Bundle: Index Replication

RavenDB is a great database for storing documents, and the ability to create indexes on top of documents make extracting information out of the indexes very easy. There are situations, especially for reports, when you still want to use a relational database. The Index Replication Bundle is meant to handle just those scenarios. It is capable of replicating an index a table in a relational database.

How it works?

Let us consider the following document:

var q = new Question
{
	Title = "How to replicate to relational database?",
	Votes = new[]
	{
		new Vote {Up = true, Comment = "Good!"},
		new Vote {Up = false, Comment = "Nah!"},
		new Vote {Up = true, Comment = "Nice..."}
	}
};

In a relational database, we would need at least two tables to represent this information. The Index Replication bundle is not about replicating documents to a relational database, for the simple reason that it is a highly complex problem (which requires the use of a full ORM like NHibernate to do so). You can't directly replicate between a document and a RDBMS table, because the format of a document simply cannot be made to work on a relational database.

But RavenDB's indexes are meant to extract information from a document into a flat structure, perfect for replicating directly to a relation database table. Let us consider the following trivial index:

// Questions/TitleAndVoteCount
from question in docs.Questions
select new
{
	Title = question.Title,
	VoteCount = question.Votes.Length
};

It is pretty clear that we can easily replicate this index results (because it is a flat data structure) to a relational database. And that is precisely how the Index Replication bundle works. It replicate all the index updates to a table in a relational database.

Installation

To install this bundle please drop a Raven.Bundles.IndexReplication.dll into Plugins directory.

Configuration

Because the Index Replication bundle needs to connect to a relational database, it needs the appropriate connection string. To avoid security concerns, specifying the appropriate connection strings is done in the app.config file in the element, like so:

<connectionStrings>
    <add name="Reports"
        providerName="System.Data.SqlClient"
        connectionString="Data Source=.\sqlexpress;Initial Catalog=QuestionReports;Integrated Security=SSPI;"/>
</connectionStrings>

Using this approach, you can encrypt the connectionStrings section and avoid have a connection string in plain text.

Specifying the providerName definition is mandatory. The following is a list of supported providers:

  • SQL Server - System.Data.SqlClient
  • Oracle - Oracle.DataAccess.Client
  • MySQL - MySql.Data
  • PostgresSQL - Npgsql

Additional providers will likely work as well, but haven't been tested.

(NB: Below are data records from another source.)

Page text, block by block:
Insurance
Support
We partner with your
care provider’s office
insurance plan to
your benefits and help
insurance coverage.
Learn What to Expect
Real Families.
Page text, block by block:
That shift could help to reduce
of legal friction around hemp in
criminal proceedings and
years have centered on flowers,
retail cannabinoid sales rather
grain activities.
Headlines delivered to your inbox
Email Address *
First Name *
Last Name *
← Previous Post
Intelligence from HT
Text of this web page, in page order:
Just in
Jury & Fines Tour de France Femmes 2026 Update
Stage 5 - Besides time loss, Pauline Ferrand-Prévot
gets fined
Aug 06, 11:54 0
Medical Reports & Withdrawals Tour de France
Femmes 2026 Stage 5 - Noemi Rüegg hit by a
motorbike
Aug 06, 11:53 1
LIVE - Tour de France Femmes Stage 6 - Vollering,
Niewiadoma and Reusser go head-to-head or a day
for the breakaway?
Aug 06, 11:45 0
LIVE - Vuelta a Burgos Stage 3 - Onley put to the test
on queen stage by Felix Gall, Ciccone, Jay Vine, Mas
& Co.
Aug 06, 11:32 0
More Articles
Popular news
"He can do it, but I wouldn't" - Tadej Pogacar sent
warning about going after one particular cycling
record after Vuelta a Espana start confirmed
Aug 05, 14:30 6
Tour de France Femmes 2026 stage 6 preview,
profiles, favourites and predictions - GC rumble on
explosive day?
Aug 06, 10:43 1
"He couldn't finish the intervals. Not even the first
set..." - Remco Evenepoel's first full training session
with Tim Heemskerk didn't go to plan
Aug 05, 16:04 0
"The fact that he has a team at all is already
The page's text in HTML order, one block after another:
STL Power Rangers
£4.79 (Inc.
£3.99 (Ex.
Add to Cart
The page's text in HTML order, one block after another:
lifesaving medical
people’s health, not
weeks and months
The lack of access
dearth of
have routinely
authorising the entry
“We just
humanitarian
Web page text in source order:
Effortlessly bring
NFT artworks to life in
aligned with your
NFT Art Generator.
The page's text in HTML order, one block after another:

The last step to configure the Index Replication bundle is to tell it which indexes to replicate and how to do it. We do that by creating a replication definition document, which looks like this:

new Raven.Bundles.IndexReplication.Data.IndexReplicationDestination
{
	Id = "Raven/IndexReplication/Questions/TitleAndVoteCount",
	ColumnsMapping =
		{
			{"Title", "Title"},
			{"UpVotes", "UpVotes"},
			{"DownVotes", "DownVotes"},
		},
	ConnectionStringName = "Reports",
	PrimaryKeyColumnName = "Id",
	TableName = "QuestionSummaries"
};
  • Id is used to define to which index this document applies to, using the simple ("Raven/IndexReplication/"+ indexName) naming convention.
  • ColumnMapping is used to select which fields are replicated (the keys, of the left) and to which columns they map (the values, on the right).
  • ConnectionStringName species the appropriate connection string to use from the app.config file.
  • PrimaryColumnName is used to uniquely identify each row. The primary key name must not appear in the ColumnsMapping section.
  • TableName is the table to replicate the index to.

Implications

Replicating the index to a relation database table is done as part of the indexing process, which means that indexing (for the replicated indexes only) would be slower. We recommend using dedicated indexes for replication, and never query them if indexing speed is important.

Replicated fields must be set to Store.Yes, if the field isn't set to Store.Yes, the Index Replication bundle will be unable to replicate its value to the relational table.

What is being replicated?

It is important to note that the bundle does not replicate the index itself, it only replicate changes to the index made once the configuration is set. This is a fine distinction, but an important one. What it means is that if you have an existing index, without the matching IndexReplicationDestination document, it will not be replicated. Once you add a matching IndexReplicationDestination document, all new changes to the index will be replicated, but existing documents, which are already indexed, will not be replicated. You can reset the index to force replication of all the matching documents as a result of the re-indexing process.

Error handling

Errors in replicating indexes to relational database table will be logged to the server log and to the global error log (available in the Global Statistics page). They will not stop indexing for the index, nor will they count against the error quota of the index.

It is important to understand that if there was some transient error in replicating to the relational database (for example, because the relational database server was unreachable for a few minutes), documents that were indexed during that time will not be replicated to the relational database table once connectivity is restored.